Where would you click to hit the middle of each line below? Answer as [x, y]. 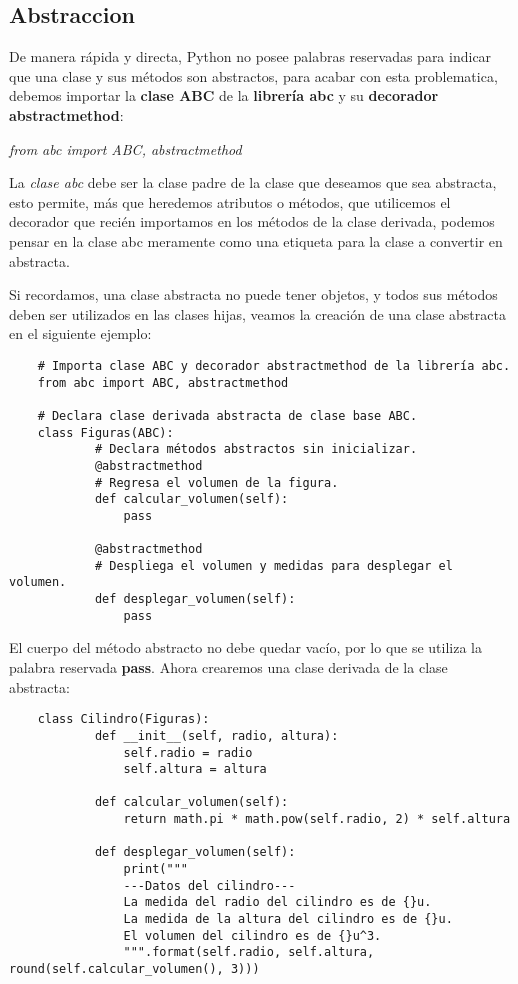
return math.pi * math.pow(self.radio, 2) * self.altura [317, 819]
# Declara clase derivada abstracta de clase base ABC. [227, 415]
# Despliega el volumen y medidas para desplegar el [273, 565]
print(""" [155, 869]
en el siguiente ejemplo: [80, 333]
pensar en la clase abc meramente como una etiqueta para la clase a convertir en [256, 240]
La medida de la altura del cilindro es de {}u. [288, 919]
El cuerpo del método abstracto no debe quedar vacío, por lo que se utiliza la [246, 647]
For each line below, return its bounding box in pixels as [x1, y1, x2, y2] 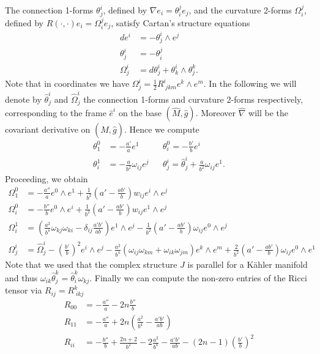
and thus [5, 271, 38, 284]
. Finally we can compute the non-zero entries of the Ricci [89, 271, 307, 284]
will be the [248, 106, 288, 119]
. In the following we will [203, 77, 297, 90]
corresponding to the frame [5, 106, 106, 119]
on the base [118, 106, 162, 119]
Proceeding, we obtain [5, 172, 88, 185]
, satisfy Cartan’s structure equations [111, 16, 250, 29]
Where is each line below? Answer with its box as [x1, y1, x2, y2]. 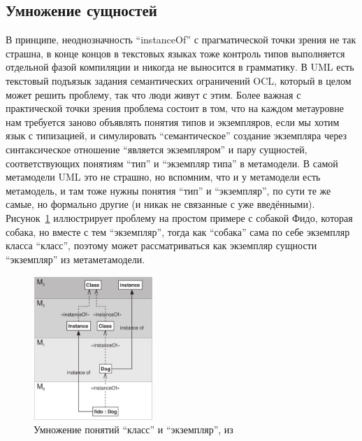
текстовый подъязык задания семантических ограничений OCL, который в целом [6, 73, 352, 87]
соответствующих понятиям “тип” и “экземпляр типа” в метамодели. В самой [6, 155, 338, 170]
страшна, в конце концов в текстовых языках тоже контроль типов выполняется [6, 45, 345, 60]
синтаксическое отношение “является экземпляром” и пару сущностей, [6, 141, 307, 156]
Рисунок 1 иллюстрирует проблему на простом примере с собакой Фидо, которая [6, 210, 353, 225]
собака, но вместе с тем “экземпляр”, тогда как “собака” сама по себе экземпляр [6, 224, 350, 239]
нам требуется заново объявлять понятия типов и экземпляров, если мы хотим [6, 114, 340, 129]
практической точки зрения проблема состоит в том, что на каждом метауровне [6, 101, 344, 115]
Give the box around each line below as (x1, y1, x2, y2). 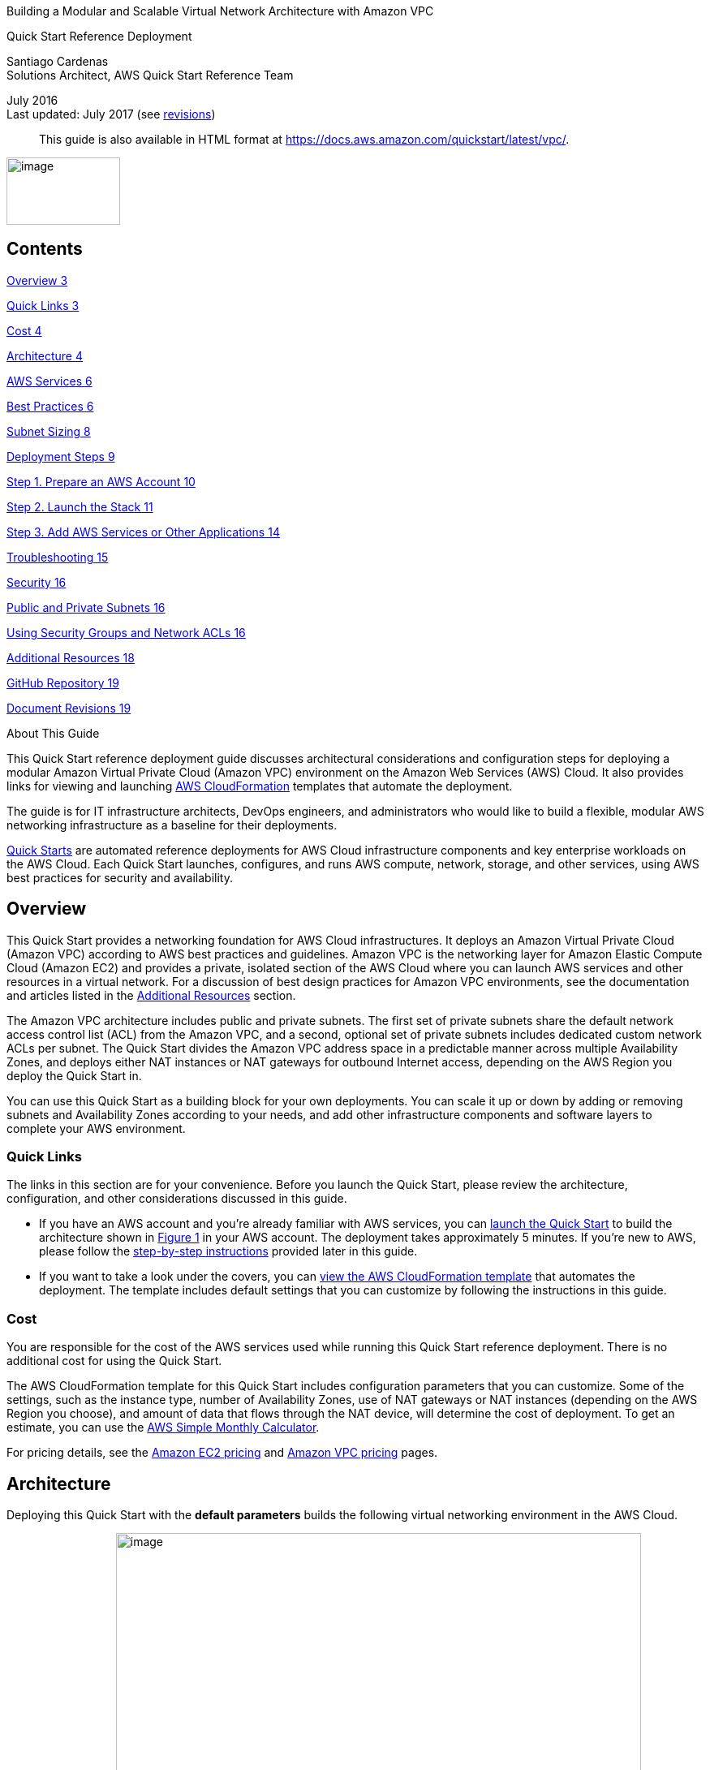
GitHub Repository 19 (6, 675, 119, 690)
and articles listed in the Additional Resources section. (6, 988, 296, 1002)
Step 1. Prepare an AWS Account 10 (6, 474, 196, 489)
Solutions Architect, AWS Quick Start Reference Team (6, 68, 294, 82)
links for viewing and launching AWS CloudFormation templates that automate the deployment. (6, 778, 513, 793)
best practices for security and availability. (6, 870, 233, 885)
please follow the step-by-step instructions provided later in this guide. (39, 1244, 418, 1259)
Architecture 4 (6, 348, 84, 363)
==========
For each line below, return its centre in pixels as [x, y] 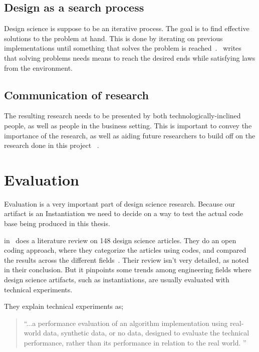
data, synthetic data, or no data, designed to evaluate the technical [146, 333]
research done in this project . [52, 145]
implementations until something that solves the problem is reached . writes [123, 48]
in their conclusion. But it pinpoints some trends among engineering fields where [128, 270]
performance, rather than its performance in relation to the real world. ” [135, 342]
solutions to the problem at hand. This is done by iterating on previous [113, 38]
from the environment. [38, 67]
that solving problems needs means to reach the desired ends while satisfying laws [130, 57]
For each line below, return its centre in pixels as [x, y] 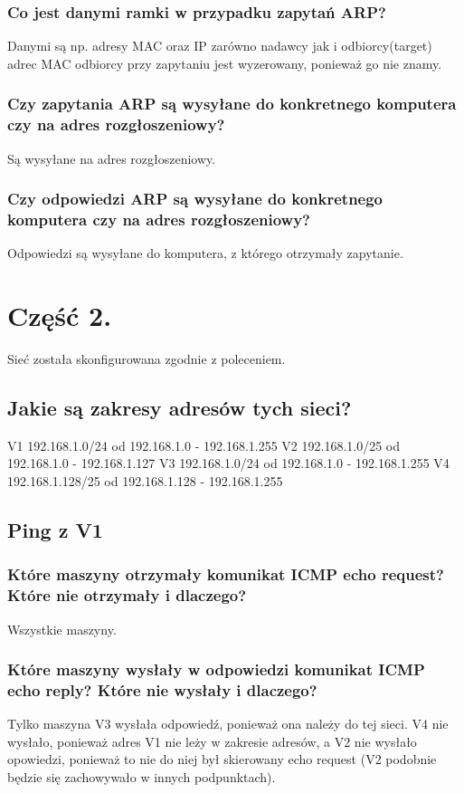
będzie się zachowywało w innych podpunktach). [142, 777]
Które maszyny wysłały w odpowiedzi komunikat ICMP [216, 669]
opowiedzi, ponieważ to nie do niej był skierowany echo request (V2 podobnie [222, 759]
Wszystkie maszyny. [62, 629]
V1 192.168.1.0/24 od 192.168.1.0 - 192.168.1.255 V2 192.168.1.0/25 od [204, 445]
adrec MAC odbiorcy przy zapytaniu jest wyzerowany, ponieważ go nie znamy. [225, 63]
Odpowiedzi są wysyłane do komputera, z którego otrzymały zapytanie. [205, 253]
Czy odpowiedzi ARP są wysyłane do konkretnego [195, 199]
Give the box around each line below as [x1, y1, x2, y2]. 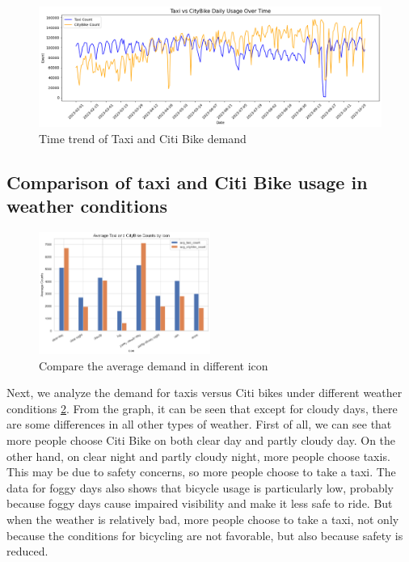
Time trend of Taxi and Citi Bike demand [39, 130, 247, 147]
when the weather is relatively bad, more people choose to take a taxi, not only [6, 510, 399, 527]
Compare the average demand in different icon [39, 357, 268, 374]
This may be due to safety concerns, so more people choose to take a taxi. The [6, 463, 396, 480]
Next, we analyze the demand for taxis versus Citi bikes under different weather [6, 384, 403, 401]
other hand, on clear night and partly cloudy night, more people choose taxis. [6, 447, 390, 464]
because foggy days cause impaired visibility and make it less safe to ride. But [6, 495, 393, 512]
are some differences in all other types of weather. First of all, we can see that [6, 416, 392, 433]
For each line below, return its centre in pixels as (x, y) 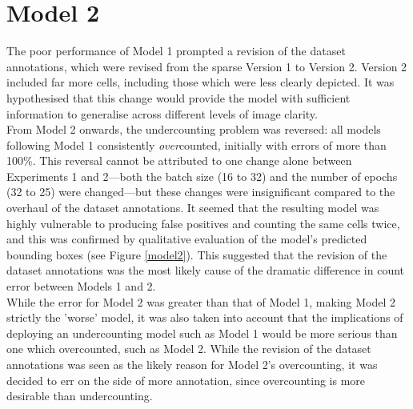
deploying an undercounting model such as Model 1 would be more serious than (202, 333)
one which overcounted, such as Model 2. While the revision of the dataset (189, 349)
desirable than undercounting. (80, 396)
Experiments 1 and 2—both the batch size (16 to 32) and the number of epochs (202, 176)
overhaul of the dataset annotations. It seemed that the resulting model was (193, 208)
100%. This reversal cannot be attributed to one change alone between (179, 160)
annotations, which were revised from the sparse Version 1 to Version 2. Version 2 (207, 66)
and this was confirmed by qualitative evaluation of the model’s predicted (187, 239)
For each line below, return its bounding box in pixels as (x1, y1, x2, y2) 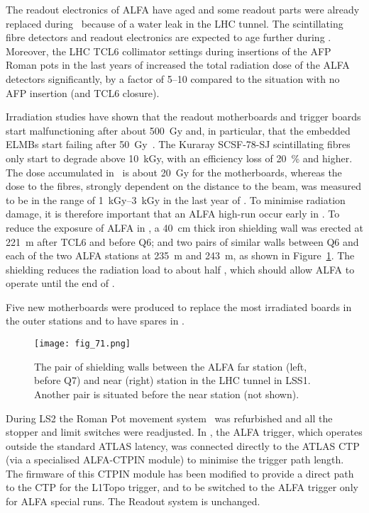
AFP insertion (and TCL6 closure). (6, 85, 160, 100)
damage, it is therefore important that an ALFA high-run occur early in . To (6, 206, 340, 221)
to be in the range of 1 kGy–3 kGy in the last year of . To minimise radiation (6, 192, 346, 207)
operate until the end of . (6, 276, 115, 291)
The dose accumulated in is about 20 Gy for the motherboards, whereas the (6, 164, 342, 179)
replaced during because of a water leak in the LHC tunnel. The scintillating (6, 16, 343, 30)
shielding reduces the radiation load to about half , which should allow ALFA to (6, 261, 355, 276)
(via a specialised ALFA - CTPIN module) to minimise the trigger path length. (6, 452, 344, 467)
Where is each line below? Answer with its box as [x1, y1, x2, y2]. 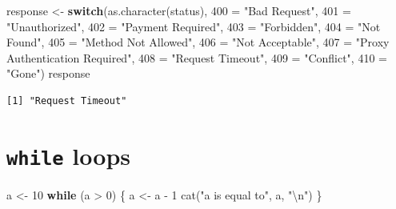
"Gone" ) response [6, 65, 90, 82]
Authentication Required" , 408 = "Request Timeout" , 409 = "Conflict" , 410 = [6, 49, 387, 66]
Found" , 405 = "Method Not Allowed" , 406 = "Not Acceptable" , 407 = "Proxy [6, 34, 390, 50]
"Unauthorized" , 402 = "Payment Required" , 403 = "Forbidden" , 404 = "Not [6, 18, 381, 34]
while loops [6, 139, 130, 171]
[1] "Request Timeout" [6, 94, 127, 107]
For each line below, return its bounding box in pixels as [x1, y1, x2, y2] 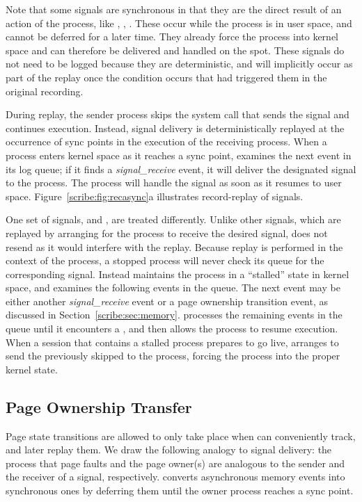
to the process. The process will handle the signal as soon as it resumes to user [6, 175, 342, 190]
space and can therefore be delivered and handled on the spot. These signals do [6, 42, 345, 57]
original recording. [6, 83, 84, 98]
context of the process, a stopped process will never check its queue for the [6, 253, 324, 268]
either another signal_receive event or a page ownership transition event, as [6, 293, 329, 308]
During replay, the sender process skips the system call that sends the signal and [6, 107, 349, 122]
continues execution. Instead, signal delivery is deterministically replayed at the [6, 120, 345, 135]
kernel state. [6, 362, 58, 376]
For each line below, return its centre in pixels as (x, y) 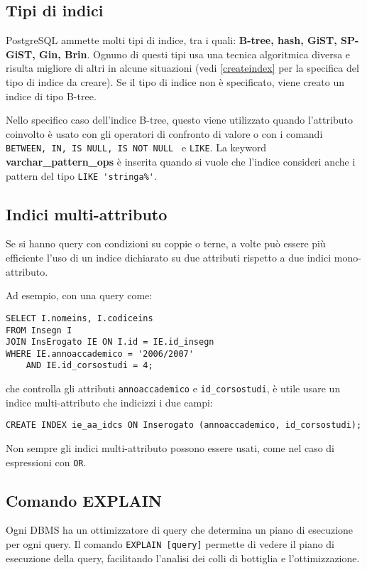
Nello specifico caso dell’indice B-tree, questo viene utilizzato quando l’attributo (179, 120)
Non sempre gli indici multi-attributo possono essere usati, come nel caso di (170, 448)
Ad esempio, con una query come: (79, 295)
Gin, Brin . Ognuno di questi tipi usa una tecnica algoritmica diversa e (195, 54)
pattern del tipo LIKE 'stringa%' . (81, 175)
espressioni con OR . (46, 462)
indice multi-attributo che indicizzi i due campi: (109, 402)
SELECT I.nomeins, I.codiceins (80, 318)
==========
#### [TASK INSTRUCTIONS]
From the records above, quote only the lines running from the line with "when the weather" to the line with "Next, we analyze", both lines included.

#### [YOUR RESPONSE]
when the weather is relatively bad, more people choose to take a taxi, not only [6, 510, 399, 527]
Compare the average demand in different icon [39, 357, 268, 374]
This may be due to safety concerns, so more people choose to take a taxi. The [6, 463, 396, 480]
Next, we analyze the demand for taxis versus Citi bikes under different weather [6, 384, 403, 401]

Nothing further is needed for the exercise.